Dataset items:
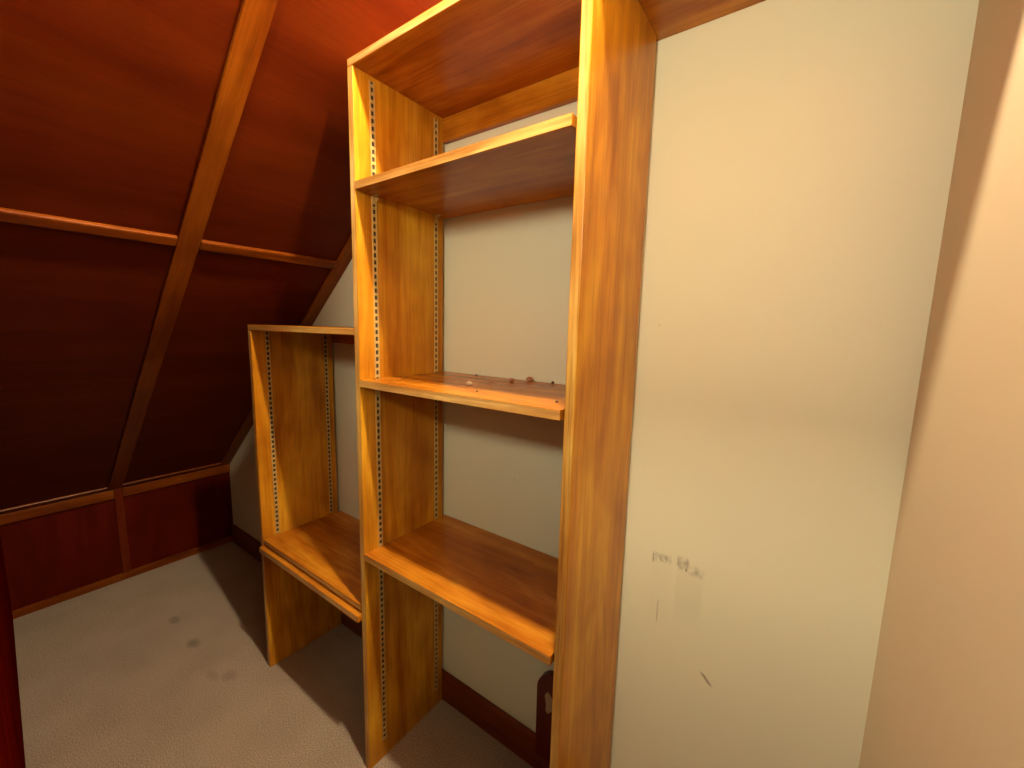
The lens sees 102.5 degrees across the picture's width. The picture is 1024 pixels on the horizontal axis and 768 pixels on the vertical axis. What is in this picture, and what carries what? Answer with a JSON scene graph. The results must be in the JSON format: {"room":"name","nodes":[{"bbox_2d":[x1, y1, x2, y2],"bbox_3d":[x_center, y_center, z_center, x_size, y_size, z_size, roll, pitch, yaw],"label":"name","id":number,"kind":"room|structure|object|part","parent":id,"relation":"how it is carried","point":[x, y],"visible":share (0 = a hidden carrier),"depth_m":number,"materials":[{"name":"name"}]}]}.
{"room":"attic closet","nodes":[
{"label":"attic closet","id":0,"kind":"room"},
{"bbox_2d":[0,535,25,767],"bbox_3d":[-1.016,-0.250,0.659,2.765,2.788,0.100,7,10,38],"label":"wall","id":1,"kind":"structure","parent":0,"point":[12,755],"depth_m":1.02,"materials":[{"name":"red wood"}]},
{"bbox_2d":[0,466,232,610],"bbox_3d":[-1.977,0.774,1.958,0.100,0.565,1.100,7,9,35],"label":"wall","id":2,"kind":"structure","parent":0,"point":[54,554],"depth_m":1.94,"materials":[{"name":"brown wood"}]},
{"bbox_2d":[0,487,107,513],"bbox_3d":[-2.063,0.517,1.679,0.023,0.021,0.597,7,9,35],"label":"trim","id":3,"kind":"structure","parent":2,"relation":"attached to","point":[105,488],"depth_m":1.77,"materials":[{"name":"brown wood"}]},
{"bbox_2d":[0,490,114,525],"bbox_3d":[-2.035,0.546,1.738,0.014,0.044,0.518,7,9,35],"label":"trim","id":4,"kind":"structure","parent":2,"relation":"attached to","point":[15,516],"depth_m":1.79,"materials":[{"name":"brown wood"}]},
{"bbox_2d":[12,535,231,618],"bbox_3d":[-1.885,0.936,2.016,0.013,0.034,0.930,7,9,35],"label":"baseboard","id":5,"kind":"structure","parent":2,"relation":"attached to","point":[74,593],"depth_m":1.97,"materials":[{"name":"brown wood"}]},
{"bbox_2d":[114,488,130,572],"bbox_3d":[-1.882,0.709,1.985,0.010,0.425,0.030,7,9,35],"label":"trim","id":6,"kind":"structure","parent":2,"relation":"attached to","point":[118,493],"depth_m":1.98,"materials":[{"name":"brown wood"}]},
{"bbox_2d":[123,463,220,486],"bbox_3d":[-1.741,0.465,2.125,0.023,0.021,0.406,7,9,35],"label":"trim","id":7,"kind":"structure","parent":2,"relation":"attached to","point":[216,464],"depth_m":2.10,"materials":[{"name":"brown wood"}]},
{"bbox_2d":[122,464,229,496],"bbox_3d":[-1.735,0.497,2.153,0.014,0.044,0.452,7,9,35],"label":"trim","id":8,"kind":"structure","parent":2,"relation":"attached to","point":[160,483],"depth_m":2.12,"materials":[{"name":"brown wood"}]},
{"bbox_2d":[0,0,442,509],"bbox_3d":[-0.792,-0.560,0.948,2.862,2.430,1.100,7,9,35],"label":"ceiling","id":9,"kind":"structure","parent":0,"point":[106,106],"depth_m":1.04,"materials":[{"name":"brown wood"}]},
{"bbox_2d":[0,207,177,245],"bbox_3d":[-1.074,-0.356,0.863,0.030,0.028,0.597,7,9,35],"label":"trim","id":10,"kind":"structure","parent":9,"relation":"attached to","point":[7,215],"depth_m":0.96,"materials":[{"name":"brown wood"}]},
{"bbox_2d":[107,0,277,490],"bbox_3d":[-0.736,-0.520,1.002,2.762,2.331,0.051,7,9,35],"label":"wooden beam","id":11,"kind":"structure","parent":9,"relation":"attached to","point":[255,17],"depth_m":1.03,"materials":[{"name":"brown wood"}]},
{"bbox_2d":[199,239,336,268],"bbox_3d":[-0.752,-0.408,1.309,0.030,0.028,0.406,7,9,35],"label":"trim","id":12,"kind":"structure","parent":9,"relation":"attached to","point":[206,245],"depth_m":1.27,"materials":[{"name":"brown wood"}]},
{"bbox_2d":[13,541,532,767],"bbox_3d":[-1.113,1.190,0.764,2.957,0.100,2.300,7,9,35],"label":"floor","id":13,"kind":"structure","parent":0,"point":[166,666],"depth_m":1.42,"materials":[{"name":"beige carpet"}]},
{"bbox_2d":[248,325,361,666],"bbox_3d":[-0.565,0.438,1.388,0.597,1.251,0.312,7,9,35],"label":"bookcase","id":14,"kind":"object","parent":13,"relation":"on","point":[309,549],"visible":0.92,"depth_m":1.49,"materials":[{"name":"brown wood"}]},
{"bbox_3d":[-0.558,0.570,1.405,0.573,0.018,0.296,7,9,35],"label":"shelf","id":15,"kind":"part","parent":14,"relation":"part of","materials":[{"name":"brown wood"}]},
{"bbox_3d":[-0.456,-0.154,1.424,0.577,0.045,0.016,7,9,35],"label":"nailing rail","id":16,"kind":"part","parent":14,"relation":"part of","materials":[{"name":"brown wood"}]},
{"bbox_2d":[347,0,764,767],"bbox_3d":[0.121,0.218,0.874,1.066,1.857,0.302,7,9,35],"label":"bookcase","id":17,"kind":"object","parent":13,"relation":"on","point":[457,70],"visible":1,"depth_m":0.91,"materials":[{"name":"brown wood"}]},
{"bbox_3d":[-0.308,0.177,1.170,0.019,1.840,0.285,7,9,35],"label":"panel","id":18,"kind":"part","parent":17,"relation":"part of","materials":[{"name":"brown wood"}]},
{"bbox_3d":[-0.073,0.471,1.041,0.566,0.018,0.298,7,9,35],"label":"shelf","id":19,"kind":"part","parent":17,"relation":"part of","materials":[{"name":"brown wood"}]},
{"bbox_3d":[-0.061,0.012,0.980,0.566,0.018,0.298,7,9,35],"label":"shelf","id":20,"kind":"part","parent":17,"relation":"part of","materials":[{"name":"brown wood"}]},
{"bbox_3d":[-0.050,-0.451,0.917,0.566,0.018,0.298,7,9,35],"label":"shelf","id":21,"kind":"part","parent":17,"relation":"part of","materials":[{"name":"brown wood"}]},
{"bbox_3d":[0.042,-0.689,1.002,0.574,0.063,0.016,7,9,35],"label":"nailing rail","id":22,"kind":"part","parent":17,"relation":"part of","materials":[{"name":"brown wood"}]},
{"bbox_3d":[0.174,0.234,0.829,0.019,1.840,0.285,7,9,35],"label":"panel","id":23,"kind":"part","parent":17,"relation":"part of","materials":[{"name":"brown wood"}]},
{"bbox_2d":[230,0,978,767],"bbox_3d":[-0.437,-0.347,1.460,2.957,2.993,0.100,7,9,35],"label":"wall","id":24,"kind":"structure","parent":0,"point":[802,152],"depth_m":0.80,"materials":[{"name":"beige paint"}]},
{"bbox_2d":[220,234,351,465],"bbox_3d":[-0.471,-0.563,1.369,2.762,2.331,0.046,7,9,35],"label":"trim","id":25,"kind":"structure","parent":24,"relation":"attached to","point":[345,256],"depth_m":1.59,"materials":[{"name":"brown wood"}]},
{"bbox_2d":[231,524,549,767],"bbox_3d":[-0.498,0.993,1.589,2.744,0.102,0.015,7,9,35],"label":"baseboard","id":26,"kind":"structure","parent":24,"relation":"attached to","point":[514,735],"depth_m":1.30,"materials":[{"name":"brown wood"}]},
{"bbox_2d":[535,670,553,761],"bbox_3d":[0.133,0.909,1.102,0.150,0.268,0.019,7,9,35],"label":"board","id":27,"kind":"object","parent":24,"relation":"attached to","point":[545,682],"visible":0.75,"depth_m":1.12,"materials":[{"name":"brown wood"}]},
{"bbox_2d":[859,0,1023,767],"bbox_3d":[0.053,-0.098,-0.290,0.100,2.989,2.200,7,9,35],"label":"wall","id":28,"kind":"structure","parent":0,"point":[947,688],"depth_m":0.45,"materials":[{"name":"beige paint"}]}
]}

◆ **Task instructions**: Whenever a line in the entries holds the word "panel", copy that line.

◆ **The answer**:
{"bbox_3d":[-0.308,0.177,1.170,0.019,1.840,0.285,7,9,35],"label":"panel","id":18,"kind":"part","parent":17,"relation":"part of","materials":[{"name":"brown wood"}]},
{"bbox_3d":[0.174,0.234,0.829,0.019,1.840,0.285,7,9,35],"label":"panel","id":23,"kind":"part","parent":17,"relation":"part of","materials":[{"name":"brown wood"}]},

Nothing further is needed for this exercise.